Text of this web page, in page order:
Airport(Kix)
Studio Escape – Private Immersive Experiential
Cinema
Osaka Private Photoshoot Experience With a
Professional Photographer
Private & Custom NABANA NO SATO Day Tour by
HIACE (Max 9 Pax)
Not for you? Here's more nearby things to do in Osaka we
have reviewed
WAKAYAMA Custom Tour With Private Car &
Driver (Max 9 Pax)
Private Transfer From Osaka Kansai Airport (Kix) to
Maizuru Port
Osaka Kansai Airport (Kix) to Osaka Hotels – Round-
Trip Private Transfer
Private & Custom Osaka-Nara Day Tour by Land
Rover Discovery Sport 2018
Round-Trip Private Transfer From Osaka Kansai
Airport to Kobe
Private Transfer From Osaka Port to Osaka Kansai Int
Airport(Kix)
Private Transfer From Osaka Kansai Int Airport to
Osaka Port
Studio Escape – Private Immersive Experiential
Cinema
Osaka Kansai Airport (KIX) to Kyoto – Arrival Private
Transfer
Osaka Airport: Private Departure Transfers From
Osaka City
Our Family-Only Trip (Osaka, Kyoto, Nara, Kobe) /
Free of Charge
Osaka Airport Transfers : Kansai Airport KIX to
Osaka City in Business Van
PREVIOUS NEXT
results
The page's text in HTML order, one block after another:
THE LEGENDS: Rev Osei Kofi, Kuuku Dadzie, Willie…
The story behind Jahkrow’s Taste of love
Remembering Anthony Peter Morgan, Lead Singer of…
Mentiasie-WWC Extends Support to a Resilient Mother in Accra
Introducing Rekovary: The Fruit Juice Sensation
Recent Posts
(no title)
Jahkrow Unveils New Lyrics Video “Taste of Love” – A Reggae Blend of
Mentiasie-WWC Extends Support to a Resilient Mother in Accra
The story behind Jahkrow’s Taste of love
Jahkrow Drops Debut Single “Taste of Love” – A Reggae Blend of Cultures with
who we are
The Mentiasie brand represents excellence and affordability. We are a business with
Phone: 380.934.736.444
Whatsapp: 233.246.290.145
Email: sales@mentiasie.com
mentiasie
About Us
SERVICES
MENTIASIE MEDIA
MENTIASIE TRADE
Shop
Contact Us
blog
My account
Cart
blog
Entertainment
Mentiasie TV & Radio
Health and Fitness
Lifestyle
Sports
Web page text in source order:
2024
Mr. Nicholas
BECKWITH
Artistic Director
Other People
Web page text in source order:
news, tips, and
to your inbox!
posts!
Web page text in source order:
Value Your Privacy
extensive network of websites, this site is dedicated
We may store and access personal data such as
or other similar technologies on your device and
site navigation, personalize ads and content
----------
» REQUIRED ACTION:
Quote exactly and only the lines from the one holding "Phone: 380.934.736.444" through the end of the data.

» RESPONSE TO THIS EXERCISE:
Phone: 380.934.736.444
Whatsapp: 233.246.290.145
Email: sales@mentiasie.com
mentiasie
About Us
SERVICES
MENTIASIE MEDIA
MENTIASIE TRADE
Shop
Contact Us
blog
My account
Cart
blog
Entertainment
Mentiasie TV & Radio
Health and Fitness
Lifestyle
Sports
Web page text in source order:
2024
Mr. Nicholas
BECKWITH
Artistic Director
Other People
Web page text in source order:
news, tips, and
to your inbox!
posts!
Web page text in source order:
Value Your Privacy
extensive network of websites, this site is dedicated
We may store and access personal data such as
or other similar technologies on your device and
site navigation, personalize ads and content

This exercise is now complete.